Given data
=-=-=-=-=

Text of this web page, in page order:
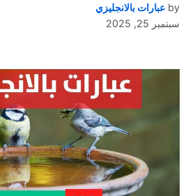
by عبارات بالانجليزي
سبتمبر 25, 2025
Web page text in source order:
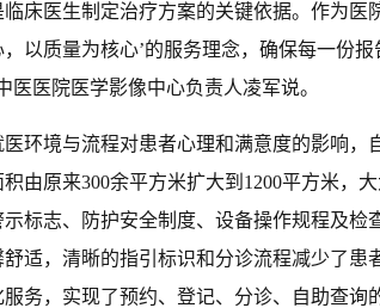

=-=-=-=-=

Problem details
Since the pictures are not wanted, transcribe only the rest of the material above, exactly as it stands.

Solution to this exercise
Text of this web page, in page order:
by عبارات بالانجليزي
سبتمبر 25, 2025
Web page text in source order:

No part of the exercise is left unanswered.